In this world many conflicts are grounded in historically unending disputes.

Israel and Palestine, the republic of the Congo and Rwanda, China and the Tibetans, Palestine and Israel, and now the Syrian civil war.

Gross inequities, brutal genocides, on-going land disputes, and horrific forms of religious persecution have driven centuries of hate, which culminate in recurring acts of war and mass murder. Most dramatically, ongoing hate breeds the inability to hope for a better world.

Cultural relationships framed by historical grievances  have the added disadvantage of being shaped by group consensus processes where leaders are chosen based on their ability to speak to the pain felt by the group and the first urge is always to organize for revolution.

Advocating for peaceful ends through attempts at reconciliation is the last thought of the day, but it is the only hope for sustainable peace.

When we consider the four components of reconciliation identified by John Paul Lederach — truth, justice, mercy, and peace – mercy does not include the act of forgiveness.

Yet, it is the power of forgiveness that transforms us  beyond what mercy can accomplish, such as the act of forgiving and allowing an offender, even a murderer, to live.

Forgiveness in this fashion requires intense introspection, a willingness to consider why we feel hate so deeply and what is driving those feelings. When we choose to forgive we also contemplate the immortal struggle between good and evil and we choose to take a path that aspires toward benevolent actions and generosity of spirit. If we achieve it, we choose to be better than what we were before the digression and act of violence occurred.

The act of forgiveness is much more powerful because it can rise above the spirit of mercy and inspire the act of love. In the process of forgiving we are moved to let go of our deep and internalized anger, and we begin to see the other as a human being once again.

In this way, forgiveness is perhaps the highest form of grace, because it inspires us to see and live life in a new light.

In times of war, forgiveness is the last thing on our consciousness as we see others suffer unfairly and unjustly.

It is rare and fleeting to find forgiveness in the face of an enemy.

The desire to revolt and hurt another that has hurt us is the easier course to take. Anger is in itself addictive because it allows us to release the intensity of pain and loss.  Moving beyond anger is so very difficult whenever are losses are profound. Imagine the pain of loosing a loved one, a child, a parent – the people you love most in life. It is almost superhuman to think you can move beyond this type of pain. The courage to trust again is indeed a super-human feat.

Likewise, the act of nurturing the spirit of forgiveness in our leaders  is difficult because it displaces the desire to raise up those who can give a name to our anger and hysteria. In our own 21st century American landscape, would Mahatma Gandhi have achieved national prominence if he had advocated for the forgiveness of Al Qaida? Probably not because our leaders have instead chosen to breed a climate of fear and distrust with no focus on understanding why violence has occurred in the first place.

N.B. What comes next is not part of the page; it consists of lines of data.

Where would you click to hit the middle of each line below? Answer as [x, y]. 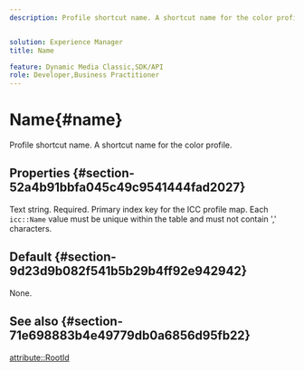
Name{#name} [66, 120]
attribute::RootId [39, 357]
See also [34, 322]
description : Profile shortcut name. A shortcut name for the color [141, 18]
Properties [40, 173]
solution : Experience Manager [66, 42]
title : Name [32, 51]
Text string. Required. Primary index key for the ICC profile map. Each [139, 209]

Martin Luther King Jr., perhaps America’s greatest architect of peace and social justice, was targeted as a terrorist by the government and labeled as a “terrorist” which in no doubt led to his death. But his passionate embrace of a “beloved community,” despite his unfair and unjust treatment by the government, still resonates with us today.

In these times of terrorist acts, intrusions on privacy, and preemptive deceptions, to move beyond hate towards a path of forgiveness and then trust once again, is perhaps the greatest heroic act that any one of us can achieve in a lifetime. An act which most likely will lead to lives lost for those who choose not to bear or produce arms, to not hate their neighbors, or to promulgate distrust of the enemy.

In truth, in any power struggle, historically only an elite and uncaring few benefit from the suffering of the masses.

Yet, the conflict is too often painted to be a deep and cultural dispute among people who unfortunately have no control over their own fates and must rely on the minimalist handouts for those in a desperate struggle for day-to-day survival. Choosing to fight for the next meal is much more likely to occur then choosing to forgive.

In this atmosphere of fear and violence there are few opportunities for inviting reconciliation, forgiveness and the opportunity to love the enemy.

Perhaps one way that we can help build this new way of relating to each other is to raise up the great architects of peace that have emulated these loving acts in their own lives. Honor their sacrifices and remember them for their deep love of humanity.

The greatest good is always accomplished by the greatest sacrifice.

Sacrifice in your own daily life for the good of the other can create a better world at the grassroots level. Look for opportunities to forgive and ways to build new opportunities for friendships with those that we once imagined to be our enemies.

Build and share a language that is devoid of competition and war. Choose the words “forgive others” over the words “retribution and revolution” at all possible times.

These are challenging times, look for the light and love in each person that you encounter.

It is good to understand that we are all flawed human beings – we make mistakes over and over again and we face ongoing difficulties and failures – yet we have the capacity to be resilient and loving, and to lift up others who are suffering and in pain as well.

There is nothing more inspiring than the words to “love your enemy as we hope to love ourselves.”